Termination of Employment Other Than Retirement. Notwithstanding the provisions of Section 4.01, Section 6.01 and Section 6.02 hereof and any Participation Agreement, in the event of a Participant’s Termination of Employment prior to receiving full payment of his or her Deferral and Matching Accounts, CC Media shall pay the balance of the Deferral and Matching Accounts, if any, (determined as of the Valuation Date applicable to such event and including only vested Matching Contributions) in a lump sum in cash to the Participant or the Participant’s Beneficiary or Beneficiaries (as the case may be) within 60 days following the occurrence of such Termination of Employment.

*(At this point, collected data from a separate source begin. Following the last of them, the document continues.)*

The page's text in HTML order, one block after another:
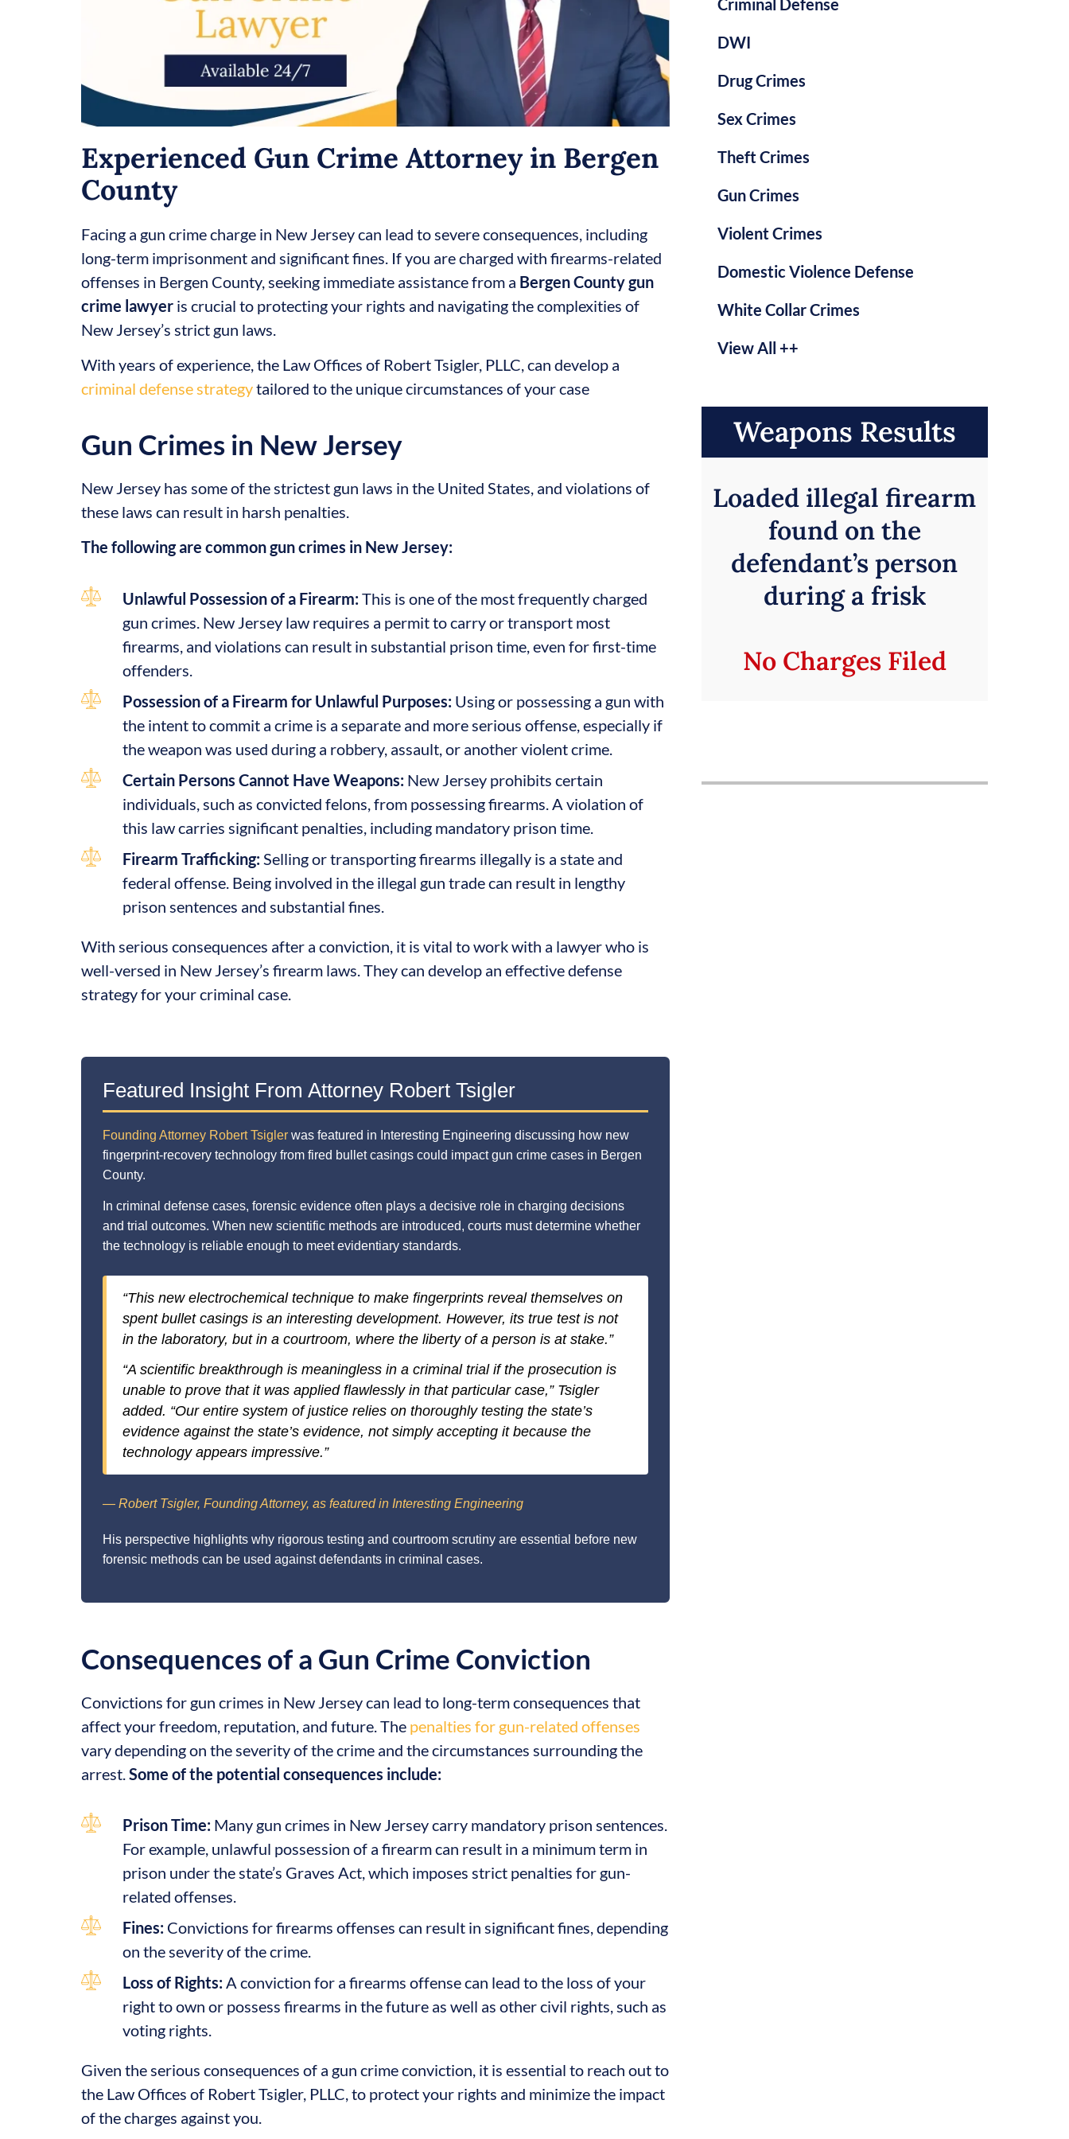
Experienced Gun Crime Attorney in Bergen
County
Facing a gun crime charge in New Jersey can lead to severe consequences, including
long-term imprisonment and significant fines. If you are charged with firearms-related
offenses in Bergen County, seeking immediate assistance from a Bergen County gun
crime lawyer is crucial to protecting your rights and navigating the complexities of
New Jersey’s strict gun laws.
With years of experience, the Law Offices of Robert Tsigler, PLLC, can develop a
criminal defense strategytailored to the unique circumstances of your case
Gun Crimes in New Jersey
New Jersey has some of the strictest gun laws in the United States, and violations of
these laws can result in harsh penalties.
The following are common gun crimes in New Jersey:
Unlawful Possession of a Firearm:This is one of the most frequently charged
gun crimes. New Jersey law requires a permit to carry or transport most
firearms, and violations can result in substantial prison time, even for first-time
offenders.
Possession of a Firearm for Unlawful Purposes: Using or possessing a gun with
the intent to commit a crime is a separate and more serious offense, especially if
the weapon was used during a robbery, assault, or another violent crime.
Certain Persons Cannot Have Weapons: New Jersey prohibits certain
individuals, such as convicted felons, from possessing firearms. A violation of
this law carries significant penalties, including mandatory prison time.
Firearm Trafficking: Selling or transporting firearms illegally is a state and
federal offense. Being involved in the illegal gun trade can result in lengthy
prison sentences and substantial fines.
With serious consequences after a conviction, it is vital to work with a lawyer who is
well-versed in New Jersey’s firearm laws. They can develop an effective defense
strategy for your criminal case.
Featured Insight From Attorney Robert Tsigler
Founding Attorney Robert Tsigler was featured in Interesting Engineering discussing how new
fingerprint-recovery technology from fired bullet casings could impact gun crime cases in Bergen
County.
In criminal defense cases, forensic evidence often plays a decisive role in charging decisions
and trial outcomes. When new scientific methods are introduced, courts must determine whether
the technology is reliable enough to meet evidentiary standards.
“This new electrochemical technique to make fingerprints reveal themselves on
spent bullet casings is an interesting development. However, its true test is not
in the laboratory, but in a courtroom, where the liberty of a person is at stake.”
“A scientific breakthrough is meaningless in a criminal trial if the prosecution is
unable to prove that it was applied flawlessly in that particular case,” Tsigler
added. “Our entire system of justice relies on thoroughly testing the state’s
evidence against the state’s evidence, not simply accepting it because the
technology appears impressive.”
— Robert Tsigler, Founding Attorney, as featured in Interesting Engineering
His perspective highlights why rigorous testing and courtroom scrutiny are essential before new
forensic methods can be used against defendants in criminal cases.
Consequences of a Gun Crime Conviction
Convictions for gun crimes in New Jersey can lead to long-term consequences that
affect your freedom, reputation, and future. The penalties for gun-related offenses
vary depending on the severity of the crime and the circumstances surrounding the
arrest. Some of the potential consequences include:
Prison Time: Many gun crimes in New Jersey carry mandatory prison sentences.
For example, unlawful possession of a firearm can result in a minimum term in
prison under the state’s Graves Act, which imposes strict penalties for gun-
related offenses.
Fines: Convictions for firearms offenses can result in significant fines, depending
on the severity of the crime.
Loss of Rights:A conviction for a firearms offense can lead to the loss of your
right to own or possess firearms in the future as well as other civil rights, such as
voting rights.
Given the serious consequences of a gun crime conviction, it is essential to reach out to
the Law Offices of Robert Tsigler, PLLC, to protect your rights and minimize the impact
of the charges against you.
Criminal Defense
DWI
Drug Crimes
Sex Crimes
Theft Crimes
Gun Crimes
Violent Crimes
Domestic Violence Defense
White Collar Crimes
View All ++
Weapons Results
Loaded illegal firearm
found on the
defendant’s person
during a frisk
No Charges Filed
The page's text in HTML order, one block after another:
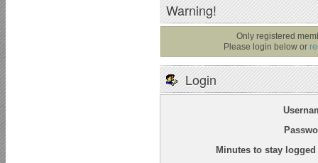
Warning!
Only registered
Please login below or
Login
Minutes to stay
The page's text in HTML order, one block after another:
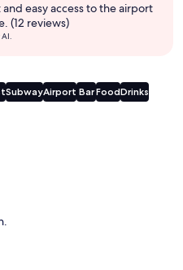
easy access to the airport
(12 reviews)
SubwayAirport BarFoodDrinks
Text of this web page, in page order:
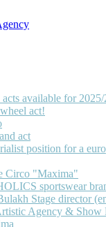
available for 2025/
act!
act
position for a
Circo "Maxima"
sportswear
Stage director
Agency & Show

Notwithstanding the foregoing, if the Participant is a Specified Employee, neither CC Media nor a trust established under Section 9.02 shall commence payment of the amount determined in accordance with the preceding sentence prior to the expiration of six completed calendar months following the Participant’s Termination of Employment.

Section 6.05.

Death of a Participant Subsequent to Commencement of Distribution Payments. In the event of the death of a Participant subsequent to the commencement of distribution payments hereunder but prior to completion of such payments, the remaining balance, if any, of the Participant’s Deferral and Matching Contribution Accounts shall be paid to the Beneficiary in a lump sum within 60 days following the Participant’s death.

Section 6.06.

Distributions to “Covered Employees”. If any distribution or withdrawal under the Plan from a Deferral or Matching Contribution Account will result in any portion of the distribution or withdrawal (or any other amount paid by the Company or CC Media to such Participant during the same Plan Year) not being deductible by reason of Code Section 162(m), then such distribution or withdrawal shall be deferred until the earlier to occur of (a) the calendar year following the Participant’s year of Termination of Employment or Retirement or (b) the first calendar year in which such Participant is no longer a “covered employee” as defined by Section 162(m) of the Code.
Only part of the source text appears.